Data:

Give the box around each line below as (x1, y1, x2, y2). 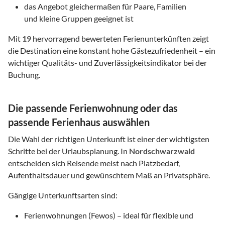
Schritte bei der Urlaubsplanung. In (8, 146, 129, 156)
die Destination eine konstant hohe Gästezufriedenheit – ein (8, 46, 215, 56)
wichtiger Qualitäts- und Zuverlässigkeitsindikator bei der (8, 58, 207, 68)
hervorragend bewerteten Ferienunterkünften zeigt (31, 34, 209, 44)
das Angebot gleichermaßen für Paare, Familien (24, 2, 186, 12)
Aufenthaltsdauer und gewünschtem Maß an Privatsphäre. (8, 170, 210, 180)
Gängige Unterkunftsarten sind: (8, 190, 118, 200)
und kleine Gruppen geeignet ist (24, 14, 134, 24)
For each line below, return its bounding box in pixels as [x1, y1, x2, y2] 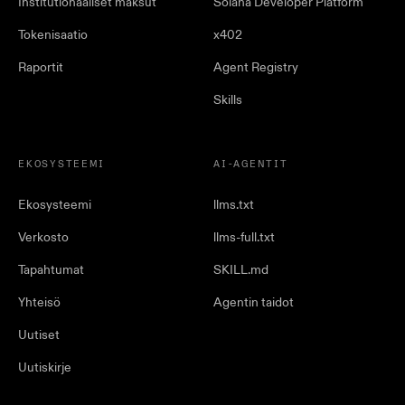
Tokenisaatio [18, 27, 88, 43]
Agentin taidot [213, 295, 294, 311]
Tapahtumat [18, 262, 84, 278]
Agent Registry [213, 60, 298, 76]
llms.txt [213, 197, 254, 213]
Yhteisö [18, 295, 61, 311]
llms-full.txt [213, 230, 275, 246]
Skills [213, 92, 242, 108]
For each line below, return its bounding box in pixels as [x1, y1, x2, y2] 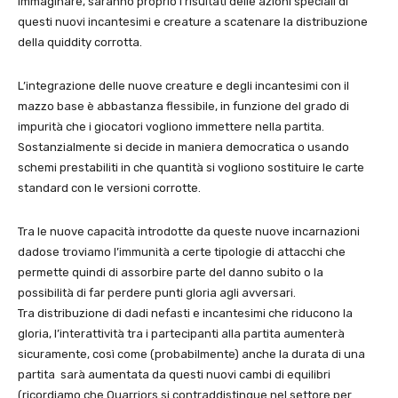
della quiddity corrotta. [18, 35, 142, 49]
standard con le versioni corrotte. [18, 180, 201, 195]
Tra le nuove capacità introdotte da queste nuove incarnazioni [18, 224, 360, 238]
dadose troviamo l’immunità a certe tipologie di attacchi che [18, 244, 346, 259]
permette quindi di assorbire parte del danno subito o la [18, 265, 323, 279]
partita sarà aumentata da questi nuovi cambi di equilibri [18, 367, 330, 381]
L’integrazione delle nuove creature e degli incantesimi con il [18, 78, 349, 92]
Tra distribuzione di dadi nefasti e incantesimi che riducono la [18, 306, 353, 320]
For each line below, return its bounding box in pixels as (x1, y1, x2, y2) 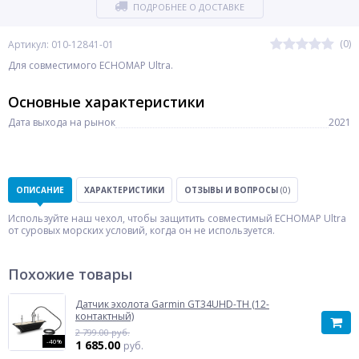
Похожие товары (8, 264, 132, 284)
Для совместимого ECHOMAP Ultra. (8, 58, 173, 72)
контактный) (75, 309, 134, 323)
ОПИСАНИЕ (16, 184, 64, 196)
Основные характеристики (8, 92, 205, 111)
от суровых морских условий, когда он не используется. (8, 224, 275, 237)
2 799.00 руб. (75, 326, 130, 338)
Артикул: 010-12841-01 (8, 38, 114, 51)
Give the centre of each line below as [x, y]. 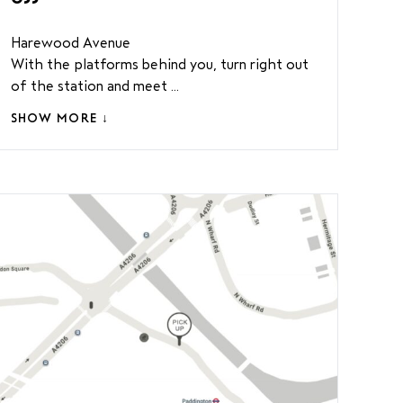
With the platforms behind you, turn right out [159, 64]
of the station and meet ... [94, 86]
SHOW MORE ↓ [60, 118]
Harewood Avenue [70, 43]
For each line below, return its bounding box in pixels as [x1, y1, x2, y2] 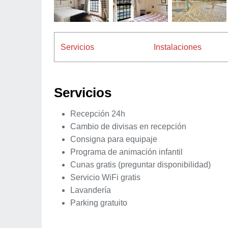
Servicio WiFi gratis [70, 173, 140, 182]
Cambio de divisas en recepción [70, 122, 186, 131]
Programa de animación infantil [70, 147, 183, 156]
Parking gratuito [70, 198, 127, 207]
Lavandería [70, 185, 111, 194]
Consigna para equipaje [70, 134, 157, 144]
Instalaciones [153, 42, 202, 51]
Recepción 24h [70, 109, 125, 118]
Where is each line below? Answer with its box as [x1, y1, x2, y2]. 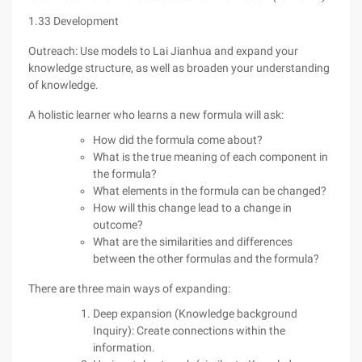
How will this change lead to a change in [93, 201, 292, 214]
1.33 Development [28, 15, 119, 27]
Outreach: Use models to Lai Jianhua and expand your [28, 44, 298, 57]
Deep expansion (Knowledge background [93, 307, 297, 320]
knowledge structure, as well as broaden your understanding [28, 61, 330, 74]
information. [93, 341, 155, 354]
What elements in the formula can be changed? [93, 184, 326, 197]
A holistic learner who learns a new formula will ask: [28, 108, 284, 121]
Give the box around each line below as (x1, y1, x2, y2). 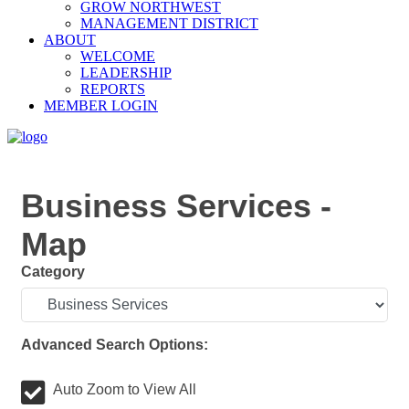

Task goal:
A clean copy is needed of the lines in the listing above from the one with "llms-full.txt [213, 230, 275, 246]" through the one with "permette quindi di", exact in every word and free of pictures.

Response to this task:
llms-full.txt [213, 230, 275, 246]
Skills [213, 92, 242, 108]
For each line below, return its bounding box in pixels as [x1, y1, x2, y2] 
della quiddity corrotta. [18, 35, 142, 49]
standard con le versioni corrotte. [18, 180, 201, 195]
Tra le nuove capacità introdotte da queste nuove incarnazioni [18, 224, 360, 238]
dadose troviamo l’immunità a certe tipologie di attacchi che [18, 244, 346, 259]
permette quindi di assorbire parte del danno subito o la [18, 265, 323, 279]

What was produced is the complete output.